**WORK ORDER**
Return every record verbatim, omitting all pictures.

Data items:
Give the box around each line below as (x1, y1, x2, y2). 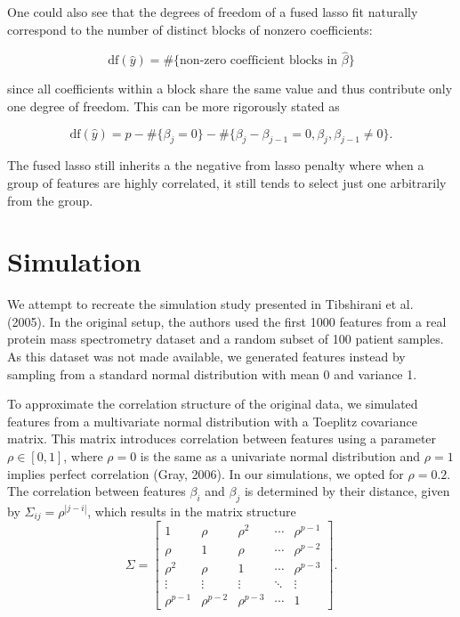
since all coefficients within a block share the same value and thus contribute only (7, 79, 453, 98)
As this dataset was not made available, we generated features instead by (7, 347, 406, 366)
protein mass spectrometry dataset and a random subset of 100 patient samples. (7, 329, 444, 348)
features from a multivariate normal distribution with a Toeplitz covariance (7, 411, 417, 430)
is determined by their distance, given (244, 482, 450, 500)
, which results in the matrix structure (87, 502, 296, 521)
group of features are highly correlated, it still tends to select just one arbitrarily (7, 173, 447, 191)
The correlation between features (7, 482, 186, 500)

**RESPONSE TO THE TASK**
Give the box around each line below as (x1, y1, x2, y2). 
since all coefficients within a block share the same value and thus contribute only (7, 79, 453, 98)
As this dataset was not made available, we generated features instead by (7, 347, 406, 366)
protein mass spectrometry dataset and a random subset of 100 patient samples. (7, 329, 444, 348)
features from a multivariate normal distribution with a Toeplitz covariance (7, 411, 417, 430)
is determined by their distance, given (244, 482, 450, 500)
, which results in the matrix structure (87, 502, 296, 521)
group of features are highly correlated, it still tends to select just one arbitrarily (7, 173, 447, 191)
The correlation between features (7, 482, 186, 500)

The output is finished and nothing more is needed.